La Pregunta del Día deja un claro favoritismo perico, pero no unanimidad
La Pregunta del Día ha querido medir el ambiente entre los aficionados antes del Espanyol – Elche. Alrededor de un 75% de los participantes cree que el Espanyol ganará, mientras que más de un 10% apuesta directamente por una derrota. El dato tiene su miga. La mayoría ve al equipo favorito, como sería lógico jugando en casa ante el colista, pero todavía existe un bloque de aficionados que no termina de fiarse.
🤔⁉ LA PREGUNTA DEL DÍA: ¿Qué sensaciones tienes de cara al partido ante el Elche?
Vota en la encuesta y leeremos el resultado en La Grada Ràdio 👇
⚪🔵 #RCDE
— LA GRADA (@lagradaonline) September 18, 2026
Butarque todavía pesa en una parte de la afición
Ese porcentaje menos optimista tiene explicación. La primera parte de Butarque sigue muy fresca en la memoria, con un Espanyol irreconocible y desordenado que tardó 45 minutos en parecerse a sí mismo. Gonzalo de Martorell ha añadido otro matiz: el Elche es último, sí, pero ha transmitido mejores sensaciones que las que refleja su puntuación y ha mostrado capacidad para reaccionar incluso en escenarios complicados. Mirar solo la tabla sería hacerse trampas.

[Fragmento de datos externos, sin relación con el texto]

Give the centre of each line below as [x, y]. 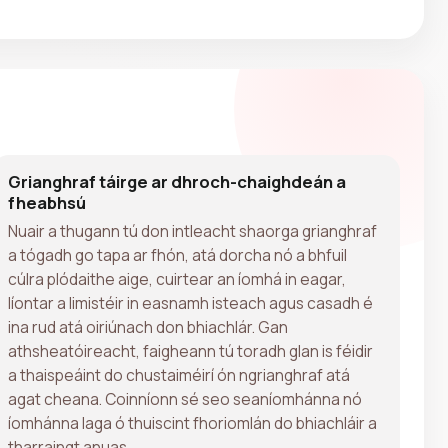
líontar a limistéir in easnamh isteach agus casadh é [190, 302]
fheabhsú [47, 202]
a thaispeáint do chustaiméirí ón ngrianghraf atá [179, 374]
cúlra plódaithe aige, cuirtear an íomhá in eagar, [177, 278]
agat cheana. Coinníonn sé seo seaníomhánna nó [185, 398]
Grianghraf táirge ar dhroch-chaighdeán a [177, 181]
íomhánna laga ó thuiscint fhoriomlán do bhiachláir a [192, 422]
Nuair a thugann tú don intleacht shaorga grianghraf [192, 230]
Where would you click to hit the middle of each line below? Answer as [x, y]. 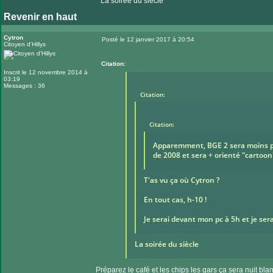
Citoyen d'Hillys [25, 44]
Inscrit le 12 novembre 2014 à [46, 72]
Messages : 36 [24, 86]
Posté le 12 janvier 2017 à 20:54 [148, 39]
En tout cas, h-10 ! [175, 200]
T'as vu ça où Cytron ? [181, 180]
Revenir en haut [40, 17]
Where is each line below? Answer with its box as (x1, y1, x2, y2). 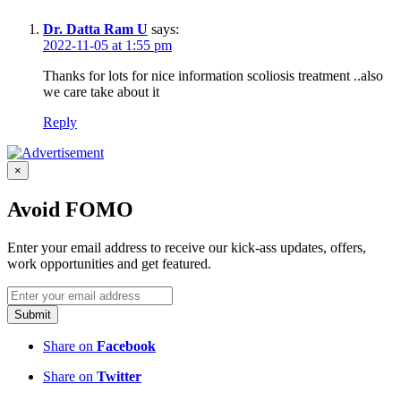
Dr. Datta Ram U (43, 21, 148, 37)
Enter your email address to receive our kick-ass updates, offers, (7, 239, 366, 255)
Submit (14, 307, 51, 321)
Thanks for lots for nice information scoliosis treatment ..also (43, 67, 383, 83)
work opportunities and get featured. (7, 255, 211, 271)
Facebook (97, 337, 156, 354)
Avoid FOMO (7, 197, 133, 221)
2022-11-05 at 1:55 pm (43, 37, 172, 53)
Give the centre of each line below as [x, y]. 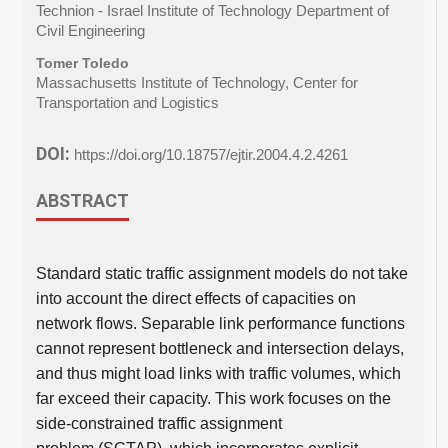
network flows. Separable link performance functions [220, 323]
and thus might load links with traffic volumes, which [218, 373]
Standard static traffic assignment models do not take [221, 273]
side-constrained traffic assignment [158, 423]
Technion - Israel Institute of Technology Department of [212, 11]
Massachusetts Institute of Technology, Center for [196, 82]
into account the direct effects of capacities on [195, 298]
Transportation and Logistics [127, 102]
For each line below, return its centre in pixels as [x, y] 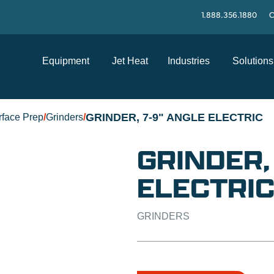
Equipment [66, 61]
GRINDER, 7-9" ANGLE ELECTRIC [174, 117]
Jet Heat [130, 61]
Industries [189, 61]
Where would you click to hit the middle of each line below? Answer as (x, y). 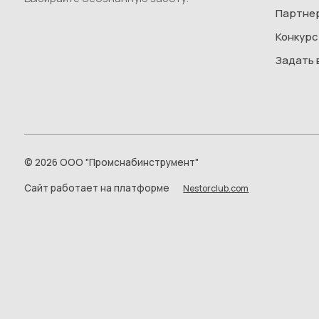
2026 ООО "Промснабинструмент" (115, 163)
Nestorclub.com (216, 189)
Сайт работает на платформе (98, 188)
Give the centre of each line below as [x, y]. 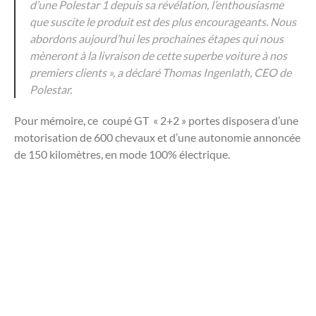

El Elche llega como colista, pero no como un rival muerto
El conjunto ilicitano ha competido por encima de lo que dicen sus números y eso obliga al Espanyol a tomarse el encuentro con toda la seriedad posible. El partido no debería jugarse desde la ansiedad ni desde la confianza excesiva, sino desde la misma intensidad que permitió al equipo dominar en otros tramos del inicio de Liga. Después vendrán casi tres semanas para analizar, corregir y recuperar. Antes toca sumar.
Ganar significaría marcharse al parón con diez puntos
Ese es el gran argumento de esta noche. Una victoria llevaría al Espanyol hasta los diez puntos y permitiría cerrar este primer bloque de temporada con una sensación bastante más positiva. El equipo habría combinado buenos momentos, errores serios y resultados suficientes para irse al parón con cierta tranquilidad. Una derrota abriría justo el escenario contrario: demasiado tiempo para hablar de Butarque, del dibujo, de las rotaciones y de Manolo.
Un viernes que empezó con la selección de España y acabará hablando del Espanyol
La jornada ha comenzado con Roberto Fernández y Javi Hernández recibiendo premios individuales. Puede terminar con el Espanyol dando otro paso colectivo. La convocatoria de Roberto tiene un enorme valor, pero esta noche lo que cuenta es el Elche. Porque el fútbol tiene memoria corta y porque, después de casi tres semanas sin competición, nadie quiere llegar al parón con una derrota dando vueltas por la cabeza.